俺はそっとサラサラとした銀髪をなで、静かにうなずいた。
◇
上級ポーションを二瓶与え、HPも十分に回復したはずなのに、ドロシーはまだ目覚めない。俺はベッドの脇に椅子を引き寄せ、そっと彼女の手を握る。長いまつげが作る影が、彼女の頬に揺れていた。
安らかに眠る彼女を見つめながら、俺の中で勇者への怒りと不安が渦巻く。勇者との決着をつけなければならないが、相手は特権階級。正面からやれば、国家反逆罪で死罪は免れない。俺だけなら何とかなっても、ドロシーまで巻き込むことになったらとても耐えられない。
「はぁ~……」
深いため息が漏れる。勇者に立ち向かうということは、この国の統治システムそのものと対峙することを意味する。しかし、ドロシーをこれ以上危険な目に遭わせるわけにはいかない。

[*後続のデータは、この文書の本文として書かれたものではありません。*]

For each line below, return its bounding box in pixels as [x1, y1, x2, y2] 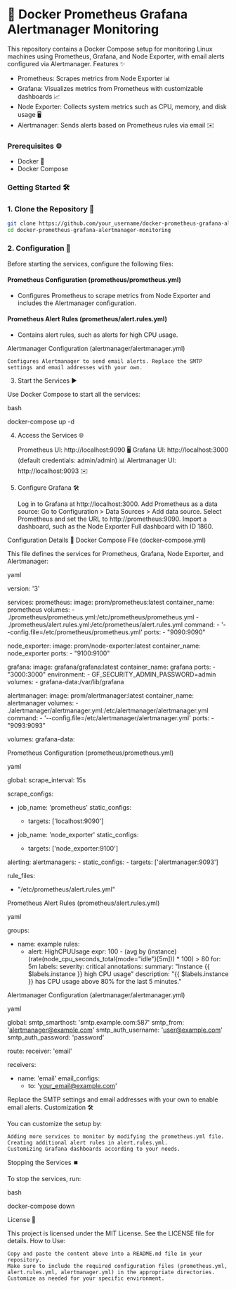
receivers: [7, 1060, 37, 1068]
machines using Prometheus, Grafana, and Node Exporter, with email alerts [7, 52, 225, 61]
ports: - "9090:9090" [143, 627, 206, 636]
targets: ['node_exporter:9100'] [27, 844, 118, 852]
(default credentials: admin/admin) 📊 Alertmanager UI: [17, 456, 176, 464]
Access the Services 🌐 [17, 431, 84, 439]
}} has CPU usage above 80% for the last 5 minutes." [27, 977, 182, 985]
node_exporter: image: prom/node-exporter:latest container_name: [7, 641, 202, 650]
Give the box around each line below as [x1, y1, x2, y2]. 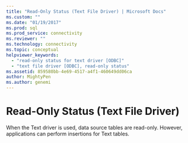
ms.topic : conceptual [6, 47, 59, 53]
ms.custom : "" [6, 14, 41, 20]
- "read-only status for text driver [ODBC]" [11, 57, 125, 63]
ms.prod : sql [6, 25, 38, 31]
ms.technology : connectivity [6, 42, 77, 47]
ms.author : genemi [6, 80, 51, 86]
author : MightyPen [6, 74, 51, 80]
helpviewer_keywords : [6, 52, 59, 58]
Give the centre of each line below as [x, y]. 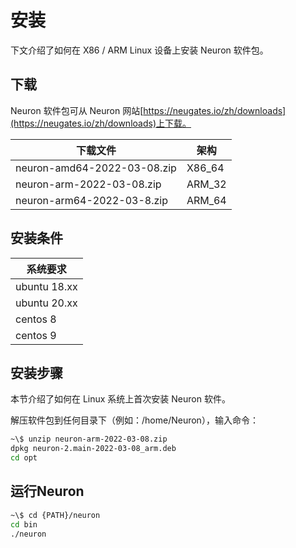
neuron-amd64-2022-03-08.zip [96, 168]
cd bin [24, 524]
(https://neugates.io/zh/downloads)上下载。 [101, 123]
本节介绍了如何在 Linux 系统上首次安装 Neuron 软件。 [120, 399]
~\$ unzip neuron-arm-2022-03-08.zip [89, 439]
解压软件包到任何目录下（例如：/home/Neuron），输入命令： [134, 420]
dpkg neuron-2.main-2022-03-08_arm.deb [93, 449]
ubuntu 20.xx [46, 303]
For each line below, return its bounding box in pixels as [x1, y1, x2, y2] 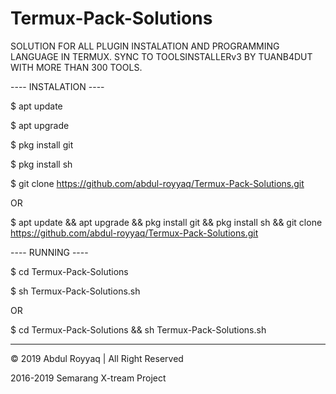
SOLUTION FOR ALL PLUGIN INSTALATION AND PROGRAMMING [10, 40, 280, 52]
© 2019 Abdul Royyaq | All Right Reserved [10, 352, 184, 364]
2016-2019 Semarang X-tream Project [10, 372, 167, 384]
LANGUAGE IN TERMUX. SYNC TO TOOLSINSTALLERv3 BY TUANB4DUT [10, 50, 313, 62]
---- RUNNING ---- [10, 246, 89, 258]
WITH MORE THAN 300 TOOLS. [10, 61, 143, 73]
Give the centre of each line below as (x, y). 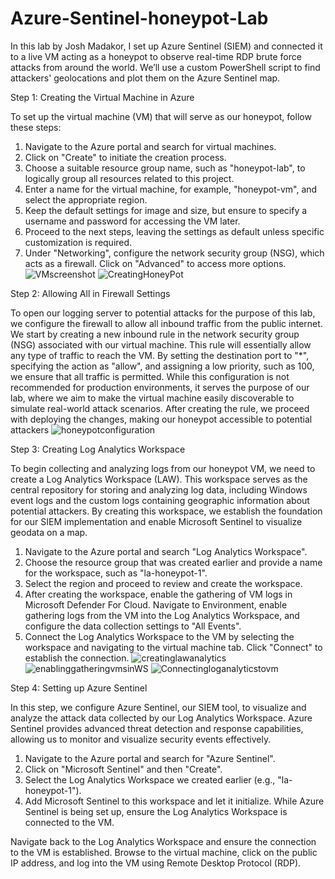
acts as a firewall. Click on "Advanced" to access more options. (155, 263)
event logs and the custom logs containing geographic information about (160, 500)
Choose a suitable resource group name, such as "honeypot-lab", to (165, 168)
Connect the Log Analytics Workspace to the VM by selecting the (159, 636)
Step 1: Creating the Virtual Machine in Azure (102, 97)
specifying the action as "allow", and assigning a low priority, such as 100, (162, 366)
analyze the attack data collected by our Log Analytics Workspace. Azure (161, 718)
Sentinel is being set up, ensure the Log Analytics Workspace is (156, 811)
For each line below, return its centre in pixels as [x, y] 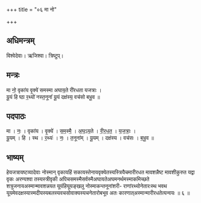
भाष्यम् [15, 157]
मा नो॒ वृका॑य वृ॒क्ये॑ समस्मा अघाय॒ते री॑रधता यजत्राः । [54, 90]
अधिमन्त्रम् [20, 41]
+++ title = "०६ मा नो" [31, 9]
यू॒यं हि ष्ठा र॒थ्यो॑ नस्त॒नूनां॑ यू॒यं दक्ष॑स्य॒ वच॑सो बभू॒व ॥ [53, 97]
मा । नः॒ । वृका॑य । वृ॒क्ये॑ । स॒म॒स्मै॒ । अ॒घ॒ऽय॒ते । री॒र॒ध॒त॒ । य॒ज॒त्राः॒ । [71, 131]
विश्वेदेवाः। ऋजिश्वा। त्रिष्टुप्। [35, 56]
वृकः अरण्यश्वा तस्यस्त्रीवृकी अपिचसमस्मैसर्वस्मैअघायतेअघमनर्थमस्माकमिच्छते [78, 179]
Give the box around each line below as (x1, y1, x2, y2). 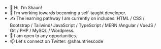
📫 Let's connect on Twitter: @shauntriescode (9, 38, 103, 44)
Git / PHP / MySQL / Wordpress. (9, 27, 75, 33)
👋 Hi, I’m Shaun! (9, 5, 42, 10)
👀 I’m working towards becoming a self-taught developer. (9, 10, 127, 16)
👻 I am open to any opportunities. (9, 33, 78, 39)
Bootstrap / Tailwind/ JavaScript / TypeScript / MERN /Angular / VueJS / (9, 23, 156, 28)
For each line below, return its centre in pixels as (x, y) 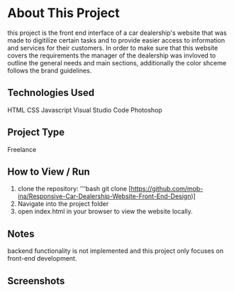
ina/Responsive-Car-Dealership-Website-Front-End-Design (104, 196)
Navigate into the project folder (63, 204)
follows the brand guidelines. (50, 70)
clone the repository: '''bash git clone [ (74, 189)
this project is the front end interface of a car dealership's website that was (117, 33)
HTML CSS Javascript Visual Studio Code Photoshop (85, 110)
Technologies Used (51, 93)
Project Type (36, 133)
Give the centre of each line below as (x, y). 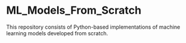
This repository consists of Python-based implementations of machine (93, 27)
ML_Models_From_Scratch (74, 10)
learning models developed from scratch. (57, 33)

俺は顔を両手で覆い、必死に策を練る。静かな部屋に、ドロシーの寝息だけが響いていた。
しかし、いくら考えても名案など浮かばない。やるとしたら勇者を人知れず拉致するくらいだった。
それにはアバドンの快復を待たねばならないだろう。
「今すぐには動けないか……うーむ」
俺はため息をついてうなだれた。